Só para termos uma ideia, recuemos a fevereiro de 2022. Com a introdução de mecanismos de proteção à privacidade pela Apple (basta pesquisar pela sigla IDFA) todas as apps para iPhone/iPad tiveram de passar a adicionar a agora célebre opção “pedir à aplicação para não seguir” para os utilizadores poderem usar a aplicação sem que a mesma pudesse incorporar dados da navegação cruzados com a atividade noutros sites e apps. Num exemplo: impedir que usem os meus dados de navegação em sites de pesca para depois me bombardear com anúncios de pesca na app, mantendo-me assim “anónimo”.
Mas isto tem consequências comerciais. As receitas da Meta previstas para 2022 foram revistas pelo seu CFO, David Wehner, e estimadas em menos -10Bi$, qualquer coisa como -10%. Só que as ações caíram 26%… Na verdade, 2022 acabaria por não ser muito diferente de 2021, com as receitas quase em linha (116Bi$ vs 117Bi$), só que o resultado líquido caiu de 39Bi$ para 23bi$, com razões apontadas sobretudo aos custos relacionados com a aposta na realidade virtual, segmento Oculus e Metaverso Horizon (Tech + RH). A leitura de vários analistas é que estes investimentos teriam em conta uma previsão de receitas maior, para os absorver, e tal não sucedeu (daí os subsequentes layoffs que se seguiram, quer em 2022 e já também em 2023).
Mas as pedras no sapato não se ficaram apenas por aqui na limitação relativa ao uso de dados pessoais para publicidade. Nas barras dos tribunais, em 2023, são já dois casos (Irlanda e Alemanha) que podem ascender a centenas de milhões de euros de multas (e má reputação para a empresa, além de, em si, travarem o lançamento mais ágil de soluções nos seus produtos, que passam a ter de avançar mais devagar para garantir a conformidade com as leis europeias).
Então porque é que a Meta lançou a opção de subscrição para navegar sem anúncios?

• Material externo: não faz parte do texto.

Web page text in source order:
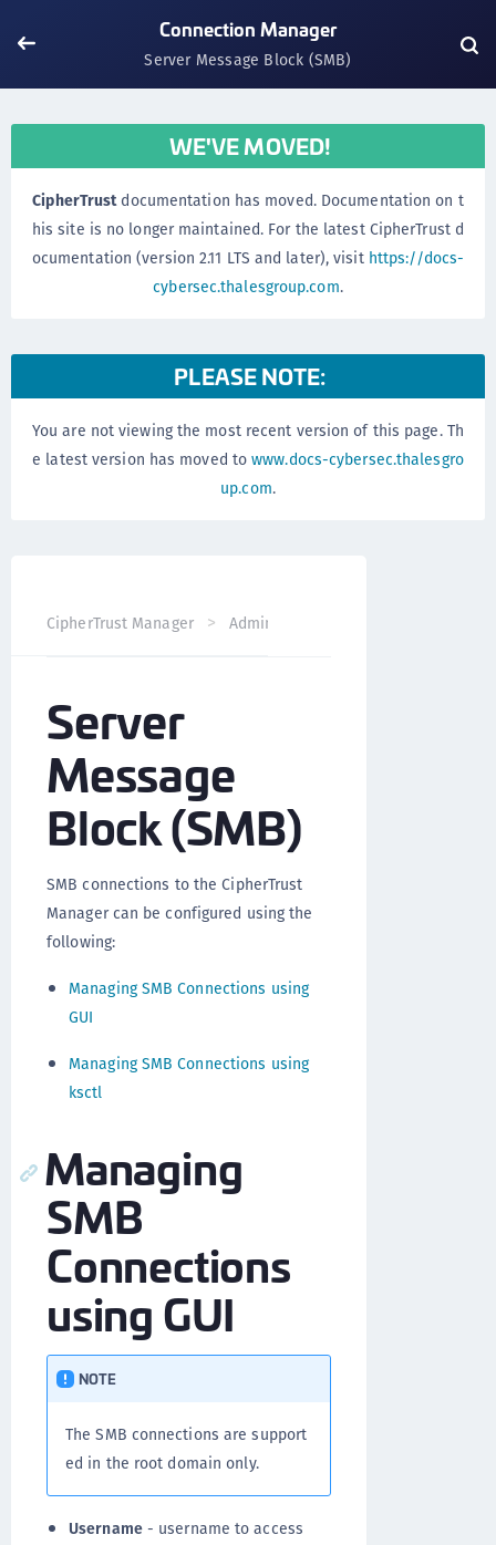
Connection Manager
Server Message Block (SMB)
WE'VE MOVED!
CipherTrustdocumentation has moved. Documentation on t
his site is no longer maintained. For the latest CipherTrust d
ocumentation (version 2.11 LTS and later), visit https://docs-
cybersec.thalesgroup.com.
PLEASE NOTE:
You are not viewing the most recent version of this page. Th
e latest version has moved towww.docs-cybersec.thalesgro
up.com.
CipherTrust Manager Administration
Server
Message
Block (SMB)
SMB connections to the CipherTrust
Manager can be configured using the
following:
Managing SMB Connections using
GUI
Managing SMB Connections using
ksctl
Managing
SMB
Connections
using GUI
NOTE
The SMB connections are support
ed in the root domain only.
Username- username to access

Opção A Foi uma espécie de teste e seguidismo para explorar receitas D2C, tal como já fazem os streamers (Netflix, Spotify, et.al) ou como Elon Musk está a testar com a X nalguns países. Só que a aparente razão de Musk está no combate aos bots fraudulentos e os streamers produzem e distribuem conteúdos.
Opção B Foi para conseguir nova linha de receitas e começar a converter utilizadores grátis em pagantes. Mas então porquê começar com um preço premium de 10€ e 13€, tão elevado? Fui explorar e, pelos vistos, a pergunta estava também a ser feita por vários jornalistas no mundo tech, que chegaram à mesma conclusão: se dividirmos as receitas totais de 116Bi$ pelos 3,9Bi de utilizadores, obtemos uma receita anual média de 30$/ano… Então porquê começar a cobrar 10$/mês para conseguir que alguém que antes gerava 30$/ano agora gere 120$? Estamos a falar de cobrar três vezes mais pelo que esse utilizador geraria em publicidade. É um aumento de 300%!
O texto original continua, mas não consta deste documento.